[Records from a data source]

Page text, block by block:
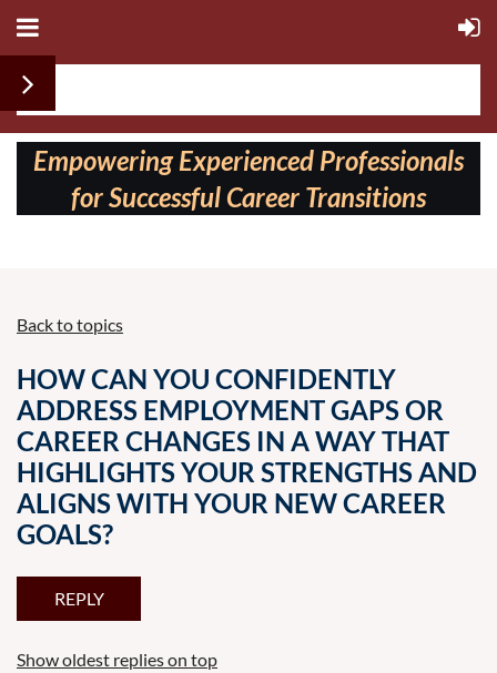
Follow us on:
Empowering Experienced Professionals
for Successful Career Transitions
Back to topics
HOW CAN YOU CONFIDENTLY
ADDRESS EMPLOYMENT GAPS OR
CAREER CHANGES IN A WAY THAT
HIGHLIGHTS YOUR STRENGTHS AND
ALIGNS WITH YOUR NEW CAREER
GOALS?
Show oldest replies on top
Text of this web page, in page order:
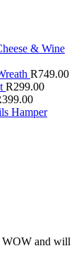
& Wine
R749.00
R299.00
399.00
Hamper
WOW and will
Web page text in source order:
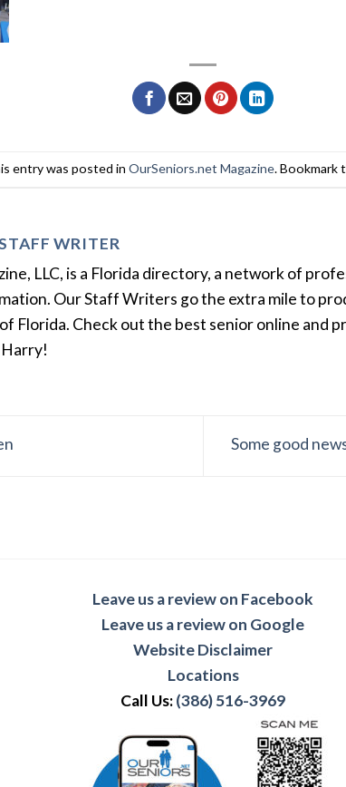
entry was posted inOurSeniors.net Magazine. Bookmark
WRITER
LLC, is a Florida directory, a network of
Our Staff Writers go the extra mile to
Florida. Check out the best senior online and
Some good
Leave us a review on Facebook
Leave us a review on Google
Website Disclaimer
Locations
Call Us:(386) 516-3969

WORK TO COMPLETE
An exact copy of all the lines above is required, with the pictures removed.

TASK SOLUTION
Page text, block by block:
Follow us on:
Empowering Experienced Professionals
for Successful Career Transitions
Back to topics
HOW CAN YOU CONFIDENTLY
ADDRESS EMPLOYMENT GAPS OR
CAREER CHANGES IN A WAY THAT
HIGHLIGHTS YOUR STRENGTHS AND
ALIGNS WITH YOUR NEW CAREER
GOALS?
Show oldest replies on top
Text of this web page, in page order:
& Wine
R749.00
R299.00
399.00
Hamper
WOW and will
Web page text in source order:
entry was posted inOurSeniors.net Magazine. Bookmark
WRITER
LLC, is a Florida directory, a network of
Our Staff Writers go the extra mile to
Florida. Check out the best senior online and
Some good
Leave us a review on Facebook
Leave us a review on Google
Website Disclaimer
Locations
Call Us:(386) 516-3969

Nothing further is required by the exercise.